After providing us with top-level filmmaking with Challengers earlier this year, director Luca Guadagnino, screenwriter Justin Kuritzkes, cinematographer Sayombhu Mukdeeprom, editor Marco Costa, and the musical duo Trent Reznor & Atticus Ross team up again, this time to deliver an adaptation of the William S. Burroughs novel, Queer. However, this work is nothing like Challengers. The team roll back from the mainstream and dive into art-house territory as they demonstrate once again that their contribution to cinema is worth your time.
We’re thrust into 1950s Mexico City, following William Lee (Daniel Craig) as he embarks on a journey of drinking in bars and seeking sexual encounters with men. Early on we witness a love-at-first-sight encounter (if you could call it love), executed with style as Come As You Were by Nirvana plays. This is where Lee casts eyes on Allerton (Drew Starkey), a younger man who provokes a lust within him that descends into what feels like somewhat of an uneasy nightmare as the pair hunt for a rare hallucinogenic drug located in the rainforest.
The visual style of Queer is extremely attractive. We see Lee’s world through a grimy, hazy, saturated colour palette as if we were looking at old photographs. The aesthetic feels like a high-end pornographic film from the seventies. However, there's nothing pornographic about Queer despite containing the occasional sex scene. The explicitness is found in its sound design, particularly when Lee goes down on Allerton, a blowjob that has never sounded so detailed before in cinema.

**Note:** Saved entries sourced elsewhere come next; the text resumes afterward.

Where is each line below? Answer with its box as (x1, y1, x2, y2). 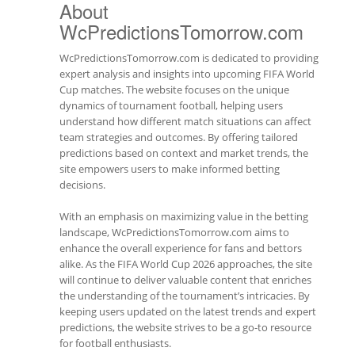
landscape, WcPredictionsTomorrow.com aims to (59, 225, 289, 239)
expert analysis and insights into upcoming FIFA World (59, 67, 315, 81)
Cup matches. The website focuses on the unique (59, 82, 289, 97)
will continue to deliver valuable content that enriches (59, 273, 311, 287)
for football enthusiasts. (59, 336, 171, 350)
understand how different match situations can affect (59, 114, 311, 128)
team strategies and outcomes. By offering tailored (59, 130, 298, 144)
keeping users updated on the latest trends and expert (59, 304, 316, 319)

The top-level filmmaking makes its dominance known from the impressive experimental effects of visually expressing Lee’s desire through imagination as his silhouette melts into Allerton. There’s also a mesmerising static take with no cuts of Lee preparing to shoot up some heroin on the table in his room. And just wait to see how Lesley Manville fits into this picture. It’s during that chapter where the experimental filmmaking reaches its greatest heights.
It’s not just the technical aspects that you find yourself truly immersed in. Guadagnino does a superb job of bringing the themes of Burroughs’ novel to life as the sadness and pain of the lonely life of a gay man bleeds from the screen into your soul. Craig forces you to feel the discomfort that leaks from Lee’s aura. There’s a deep uneasy feeling throughout Queer as we experience a dream of this individual's life yet it also feels like a nightmare. This balance between the two states is unsettling, combined with the ache of a middle-aged homosexual trying to make up for lost time in a life that never feels particularly special. Like the original work, Queer invites you to explore the horrors of homosexuality.

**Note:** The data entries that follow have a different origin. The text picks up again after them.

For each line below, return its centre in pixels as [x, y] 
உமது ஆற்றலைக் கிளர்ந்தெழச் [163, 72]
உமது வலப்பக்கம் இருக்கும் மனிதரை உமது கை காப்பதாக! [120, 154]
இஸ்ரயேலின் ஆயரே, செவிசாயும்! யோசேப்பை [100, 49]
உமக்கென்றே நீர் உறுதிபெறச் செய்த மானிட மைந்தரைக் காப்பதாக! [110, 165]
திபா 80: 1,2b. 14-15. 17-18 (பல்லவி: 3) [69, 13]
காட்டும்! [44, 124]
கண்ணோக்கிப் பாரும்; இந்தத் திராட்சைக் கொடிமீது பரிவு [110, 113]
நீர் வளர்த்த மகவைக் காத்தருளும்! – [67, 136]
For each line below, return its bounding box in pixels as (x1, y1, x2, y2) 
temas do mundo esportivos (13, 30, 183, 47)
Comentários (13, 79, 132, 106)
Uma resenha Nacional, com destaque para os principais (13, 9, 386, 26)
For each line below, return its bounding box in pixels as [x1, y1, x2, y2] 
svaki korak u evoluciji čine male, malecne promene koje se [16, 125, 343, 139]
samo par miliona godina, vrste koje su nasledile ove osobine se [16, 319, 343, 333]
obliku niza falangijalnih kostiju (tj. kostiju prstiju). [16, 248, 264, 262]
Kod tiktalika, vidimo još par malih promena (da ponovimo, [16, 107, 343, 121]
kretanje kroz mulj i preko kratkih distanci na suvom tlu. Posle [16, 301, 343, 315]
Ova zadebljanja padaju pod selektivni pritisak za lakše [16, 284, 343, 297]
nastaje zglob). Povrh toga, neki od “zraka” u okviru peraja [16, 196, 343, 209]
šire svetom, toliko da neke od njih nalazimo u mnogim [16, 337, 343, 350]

Guadagnino and Kuritzkes’s adaptation isn’t entirely faithful to the events in the novel. Like his 2018 adaptation of Dario Argento’s Suspiria (1977), Guadagnino works strongly with the themes of the original work and allows plot events and characters to deliver their own originality. The diversions are interesting, although minor. Event wise a lot is missing in comparison to the novel. You come to understand that scenes such as Lee fantasising over an erotic gathering of underage boys may have been difficult to produce or get passed by the film censors. Guadagnino and Kuritzkes compensate by exploring the psychology of Burroughs’ inspiration for writing the novel, adding a layer of interest that brings a refreshing approach to adaptations in cinema.

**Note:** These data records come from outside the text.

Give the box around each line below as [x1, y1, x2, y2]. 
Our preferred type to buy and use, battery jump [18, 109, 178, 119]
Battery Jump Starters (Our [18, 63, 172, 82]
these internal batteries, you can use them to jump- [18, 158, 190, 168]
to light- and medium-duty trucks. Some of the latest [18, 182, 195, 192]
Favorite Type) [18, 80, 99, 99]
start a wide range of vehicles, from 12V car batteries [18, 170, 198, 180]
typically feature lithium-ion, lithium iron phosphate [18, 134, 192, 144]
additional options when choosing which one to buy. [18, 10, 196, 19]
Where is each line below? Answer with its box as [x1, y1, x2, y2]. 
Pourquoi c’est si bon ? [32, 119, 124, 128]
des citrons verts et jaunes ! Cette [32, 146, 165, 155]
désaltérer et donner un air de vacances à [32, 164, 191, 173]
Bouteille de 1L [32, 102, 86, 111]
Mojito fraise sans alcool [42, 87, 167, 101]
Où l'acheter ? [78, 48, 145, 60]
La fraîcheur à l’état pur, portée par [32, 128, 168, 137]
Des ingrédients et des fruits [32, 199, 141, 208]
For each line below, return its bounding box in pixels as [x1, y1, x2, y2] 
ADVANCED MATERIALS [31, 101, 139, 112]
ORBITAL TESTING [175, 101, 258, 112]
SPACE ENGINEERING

Venice Film Festival chief Alberto Barbera revealed that he “felt bad” we’d not get to see the original cut that had a running time of three hours and twenty minutes in comparison to the two hours and fifteen minutes of the theatrical release. The festival boss said he preferred the longer cut that featured “all of [Daniel] Craig's wanderings in the gay clubs of Mexico City, with this incredible fauna of gay life, in search of adventure.” If anything, that’s the only thing Queer gets wrong- we don’t see enough of it. We can only hope a director’s cut gets delivered in the future. However, Guadagnino may have his mind occupied on bigger challenges such as a new upcoming adaptation of the Brett Easton Ellis novel, American Psycho. If Queer is anything to go by, Guadagnino may prove himself to be the contemporary master of filmic adaptations as he tackles one of the most disturbing examples of popular literature.